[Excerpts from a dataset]
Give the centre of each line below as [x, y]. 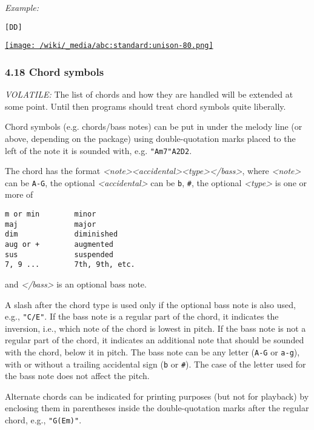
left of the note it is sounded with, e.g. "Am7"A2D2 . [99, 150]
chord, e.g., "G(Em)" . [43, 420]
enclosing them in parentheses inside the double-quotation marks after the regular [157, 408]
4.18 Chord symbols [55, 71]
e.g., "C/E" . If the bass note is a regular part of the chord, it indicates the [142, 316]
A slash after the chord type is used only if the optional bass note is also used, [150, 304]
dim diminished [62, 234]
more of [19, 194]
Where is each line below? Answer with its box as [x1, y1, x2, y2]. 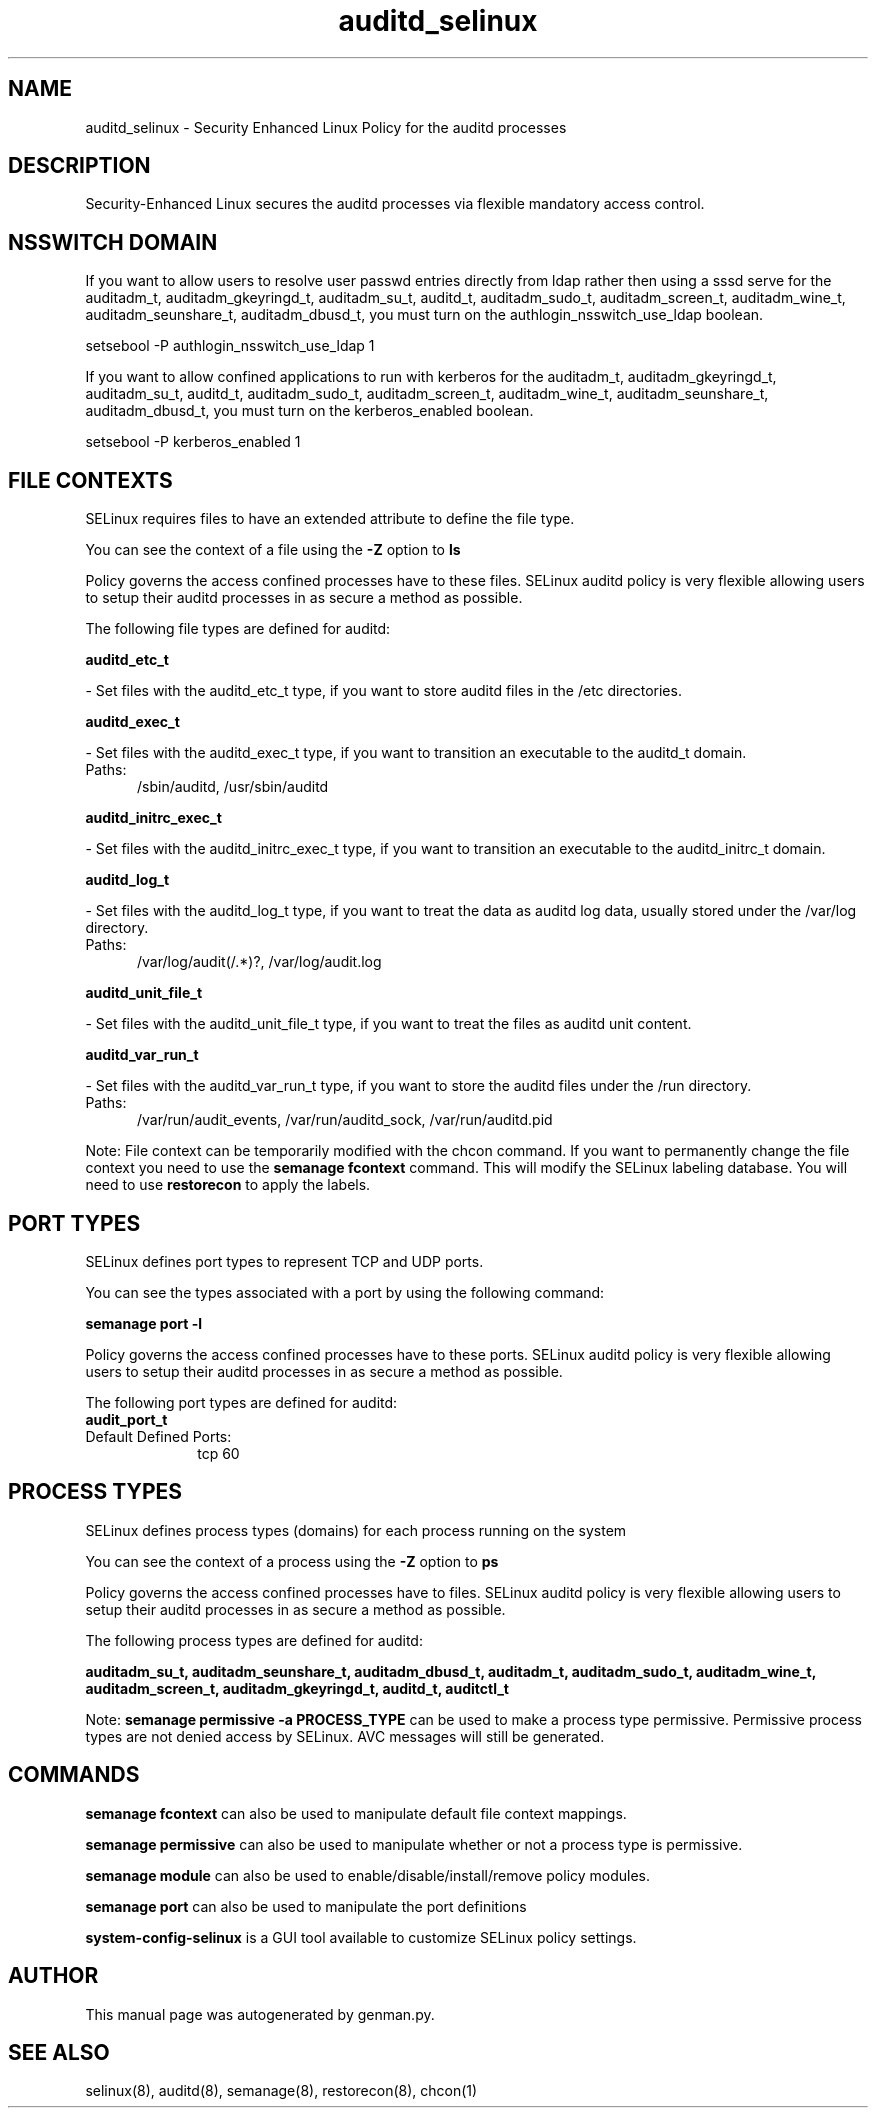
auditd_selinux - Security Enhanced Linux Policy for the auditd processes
* * *
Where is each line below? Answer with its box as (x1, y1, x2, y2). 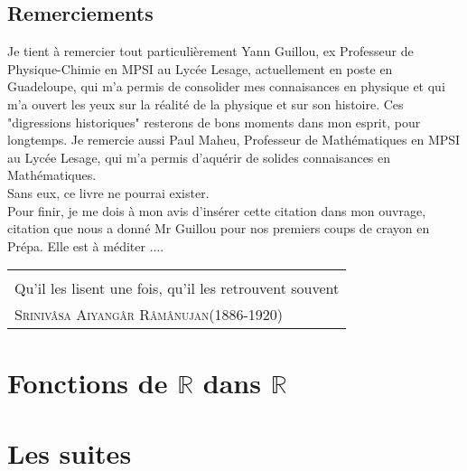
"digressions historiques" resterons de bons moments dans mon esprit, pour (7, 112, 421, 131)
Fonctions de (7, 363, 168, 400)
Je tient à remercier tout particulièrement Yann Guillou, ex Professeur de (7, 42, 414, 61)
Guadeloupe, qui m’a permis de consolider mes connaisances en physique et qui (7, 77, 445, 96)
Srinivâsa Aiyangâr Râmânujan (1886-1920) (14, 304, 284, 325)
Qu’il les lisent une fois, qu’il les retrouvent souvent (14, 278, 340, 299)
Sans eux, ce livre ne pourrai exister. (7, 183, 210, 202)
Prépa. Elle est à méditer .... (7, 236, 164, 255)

▶ **Problem description**
Look above for the line with "dim diminished [62, 234]", then print it and each line after it down to and including the line with "auditd_selinux - Security". Leave out the pictures and keep the wording exact.

▶ **Result for this task**
dim diminished [62, 234]
more of [19, 194]
Where is each line below? Answer with its box as [x1, y1, x2, y2]. 
auditd_selinux - Security Enhanced Linux Policy for the auditd processes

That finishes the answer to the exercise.